Setting copy=False when creating a Series
### Are these changes tested?
This is equivalent to the current default behavior, so no reason to add any
additional tests.
### Are there any user-facing changes?
no
cc @ jorisvandenbossche
* Closes: #34703
Authored-by: Patrick Hoefler <[email protected]>
Signed-off-by: Alenka Frim <[email protected]>
---
python/pyarrow/array.pxi | 6 +++---
python/pyarrow/pandas_compat.py | 4 ++--
2 files changed, 5 insertions(+), 5 deletions(-)
diff --git a/python/pyarrow/array.pxi b/python/pyarrow/array.pxi
index 4f8f9b6bf9..778d59058f 100644
--- a/python/pyarrow/array.pxi
+++ b/python/pyarrow/array.pxi
@@ -1664,7 +1664,7 @@ cdef _array_like_to_pandas(obj, options, types_mapper):
else:
dtype = None
- result = pandas_api.series(arr, dtype=dtype, name=name)
+ result = pandas_api.series(arr, dtype=dtype, name=name, copy=False)
if (isinstance(original_type, TimestampType) and
original_type.tz is not None and
@@ -3065,7 +3065,7 @@ cdef class ExtensionArray(Array):
# pandas ExtensionDtype that implements conversion from pyarrow
if hasattr(pandas_dtype, '__from_arrow__'):
arr = pandas_dtype.__from_arrow__(self)
- return pandas_api.series(arr)
+ return pandas_api.series(arr, copy=False)

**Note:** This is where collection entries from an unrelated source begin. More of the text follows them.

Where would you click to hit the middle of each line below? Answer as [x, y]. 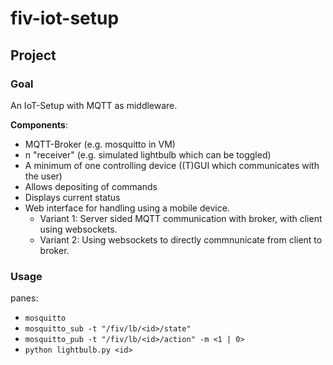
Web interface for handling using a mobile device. [127, 208]
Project [33, 55]
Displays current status [72, 197]
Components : [39, 124]
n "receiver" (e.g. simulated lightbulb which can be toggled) [148, 154]
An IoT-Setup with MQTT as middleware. [94, 105]
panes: [24, 298]
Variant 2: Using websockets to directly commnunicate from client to [181, 239]
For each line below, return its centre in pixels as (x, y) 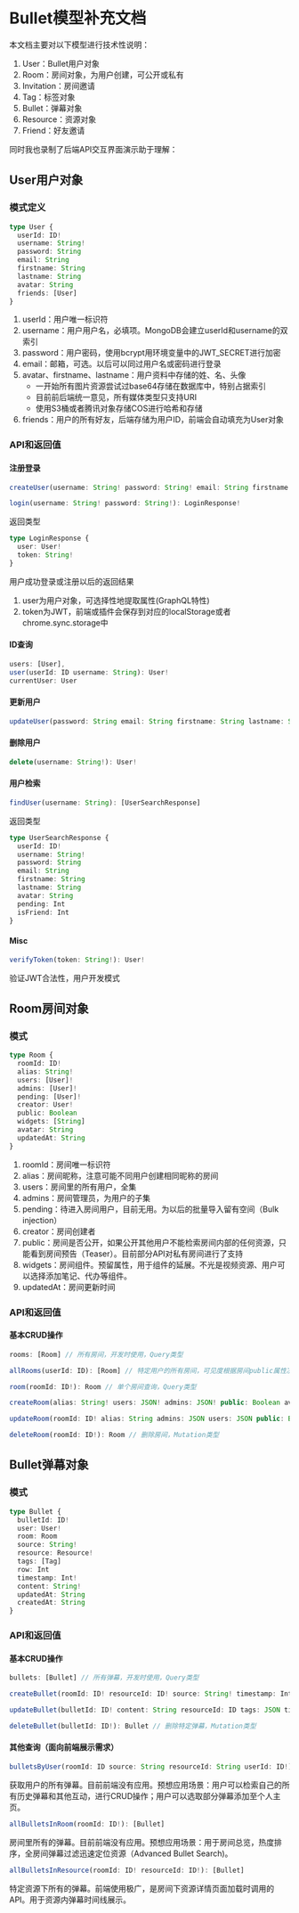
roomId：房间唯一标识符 (66, 1165)
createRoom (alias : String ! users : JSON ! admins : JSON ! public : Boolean (145, 1403)
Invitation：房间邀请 (59, 86)
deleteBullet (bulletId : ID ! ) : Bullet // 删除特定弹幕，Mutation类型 (133, 1726)
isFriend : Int (43, 912)
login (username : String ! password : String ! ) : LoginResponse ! (125, 503)
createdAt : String (52, 1603)
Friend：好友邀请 (53, 130)
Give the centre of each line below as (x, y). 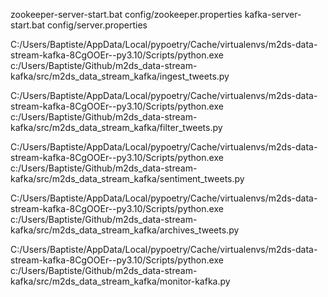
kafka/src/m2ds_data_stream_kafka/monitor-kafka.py (120, 281)
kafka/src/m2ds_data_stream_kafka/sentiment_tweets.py (127, 178)
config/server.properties (97, 25)
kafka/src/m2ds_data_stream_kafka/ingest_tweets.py (120, 76)
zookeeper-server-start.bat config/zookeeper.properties (126, 14)
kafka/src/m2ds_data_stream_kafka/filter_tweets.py (116, 127)
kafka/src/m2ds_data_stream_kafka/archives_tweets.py (125, 230)
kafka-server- (273, 14)
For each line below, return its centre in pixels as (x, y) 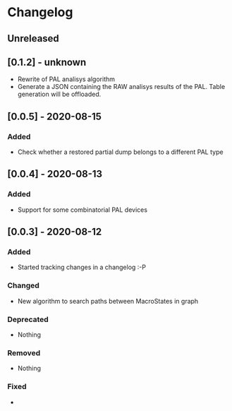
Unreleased (33, 38)
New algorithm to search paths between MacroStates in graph (108, 301)
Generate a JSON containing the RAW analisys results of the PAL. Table (121, 87)
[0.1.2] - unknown (47, 62)
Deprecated (28, 319)
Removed (24, 352)
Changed (24, 285)
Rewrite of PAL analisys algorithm (66, 79)
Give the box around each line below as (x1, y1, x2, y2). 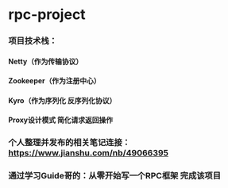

# otherwise convert the storage array with the base implementation
return Array._to_pandas(self.storage, options, **kwargs)
@@ -3169,7 +3169,7 @@ cdef object get_values(object obj, bint* is_series):
result = obj
is_series[0] = False
else:
- result = pandas_api.series(obj).values
+ result = pandas_api.series(obj, copy=False).values
is_series[0] = False
return result
diff --git a/python/pyarrow/pandas_compat.py b/python/pyarrow/pandas_compat.py
index a6de60e87b..00e8613717 100644
--- a/python/pyarrow/pandas_compat.py
+++ b/python/pyarrow/pandas_compat.py
@@ -1015,9 +1015,9 @@ def _extract_index_level(table, result_table, field_name,
values = values.copy()
if isinstance(col.type, pa.lib.TimestampType) and col.type.tz is not None:
- index_level = make_tz_aware(pd.Series(values), col.type.tz)
+ index_level = make_tz_aware(pd.Series(values, copy=False), col.type.tz)
else:
- index_level = pd.Series(values, dtype=values.dtype)
+ index_level = pd.Series(values, dtype=values.dtype, copy=False)
result_table = result_table.remove_column(
result_table.schema.get_field_index(field_name)
)